The President's interview with Rose is excerpted at length, below: http://www.democraticunderground.com/10023050432

Program 215, (the President) said gets data from the service providers like a Verizon in bulk, and basically call pairs.

"You have my telephone number connecting with your telephone number. There are no names. There is no content in that database. All it is, is the number pairs, when those calls took place, how long they took place. So that database is sitting there," he said.

"Now, if the NSA through some other sources, maybe through the FBI, maybe through a tip that went to the CIA, maybe through the NYPD. Get a number that where there's a reasonable, articulable suspicion that this might involve foreign terrorist activity related to al-Qaeda and some other international terrorist actors.

Then, what the NSA can do is it can query that database to see did this number pop up? Did they make any other calls?

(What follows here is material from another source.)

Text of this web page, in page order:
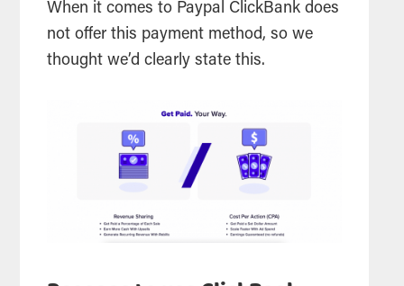
When it comes to Paypal ClickBank does
not offer this payment method, so we
thought we’d clearly state this.

And if they did, those calls will be spit out. A report will be produced. It will be turned over to the FBI. At no point is any content revealed because there's no content," Obama explained.

We now see that the President's statement is, at the least, misleading, if not confused: "There is no content in that database."

What Has and Hasn't Changed Since the 2008 FISA Amendment

The pre-2008 FAA Terrorist Surveillance Program (The Program) swept up everything, content included, and assembled profiles of everybody. That's what Binney and Drake tell us, and they were certainly in a position to know. The EFF suits showed the same thing.

What happens now is that all that data has been harvested and resides in a number of gov't agency databases, and is compared to your metadata whenever you make a call or email. If you score high enough based upon the profile (algorithm), the system red flags you for a warrant. The system takes another look at you in the meantime, before FISC issues the warrant (the law gives NSA 72 hrs. to seek a warrant, and 7 days in "exigent circumstances"), and the content gathered (which Binney says has been encrypted but not destroyed) spills out and gets added to the analyst's "book".

Now, someone needs to explain how, in effect, this sort of warrantless universal profiling is really any different from the warrantless targeted surveillance that was going on before?